Infatti le Nizo sonore sono le poche cineprese davvero XL
con un otturatore di soli 200° (invece di 220-230°),
ma la quantità di luce che arriva sul film è
la stessa di cineprese con otturatore più ampio.
Stupisce anche il fatto che questa caratteristica - credo
esclusiva - delle Nizo è appena menzionata sui depliant
pubblicitari (da cui è stato tratto il diagramma
che segue): laddove si mostra la struttura ottica delle
macchine, si accenna al fatto che c'è uno specchio
concavo sull'otturatore; stranamente non è prevista
alcuna descrizione che evidenzi l'importanza di questa caratteristica.
E
che sia una caratteristica importante è evidente,
almeno in teoria: in uno standard di ripresa che usa un
fotogramma di circa 4 x 5 mm di grandezza, e la cui sensibilità
deve necessariamente essere contenuta (per non "sgranare"

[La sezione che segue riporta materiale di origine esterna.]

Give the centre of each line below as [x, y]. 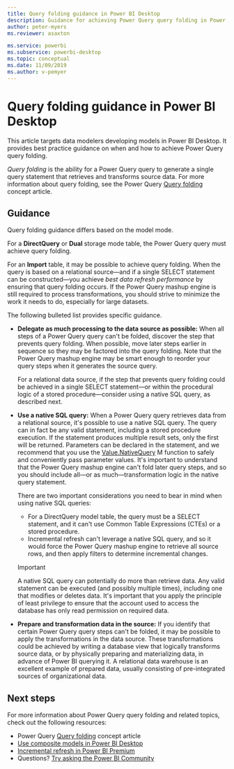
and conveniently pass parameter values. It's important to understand [117, 460]
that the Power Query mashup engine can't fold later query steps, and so [122, 467]
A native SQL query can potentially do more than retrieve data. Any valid [121, 581]
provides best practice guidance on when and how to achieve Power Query [115, 148]
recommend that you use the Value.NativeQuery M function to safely [116, 452]
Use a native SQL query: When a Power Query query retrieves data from [122, 415]
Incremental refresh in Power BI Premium [76, 751]
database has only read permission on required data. [93, 611]

troppo l'immagine), ogni singolo elemento che può
concorrere a far guadagnare luce senza inficiare la definizione
è senz'altro il benvenuto.
In definitiva, come "efficienza" nel far arrivare
alla pellicola la massima quantità possibile di luce,
la Nizo si pone senz'altro ai vertici, preceduta solo dalla
Bealieu; è facile verificare in automatismo, e per
soggetti di luminosità assolutamente uniforme (per
evitare che il confronto sia falsato da differenze di copertura
nella lettura esposimentrica, tipo spot, semispot o media),
come il sistema esposimetrico della Nizo imposti aperture
di diaframma sempre un po' più chiuse di circa mezzo
stop rispetto alle altre cineprese - Bealieu a parte - anche
se non sempre i valori f/ risultano coerenti in assoluto
fra i vari marchi. Meno apprezzabile, invece, il guadagno
in termini di definizione, come testimonia il test/match
fra una 6080 e una Canon 1014 XL-S (macchina con traguardazione
TTL tradizionale, cfr. schema in alto): nel confronto la
nipponica sembrerebbe fare perfino un po' meglio della tedesca.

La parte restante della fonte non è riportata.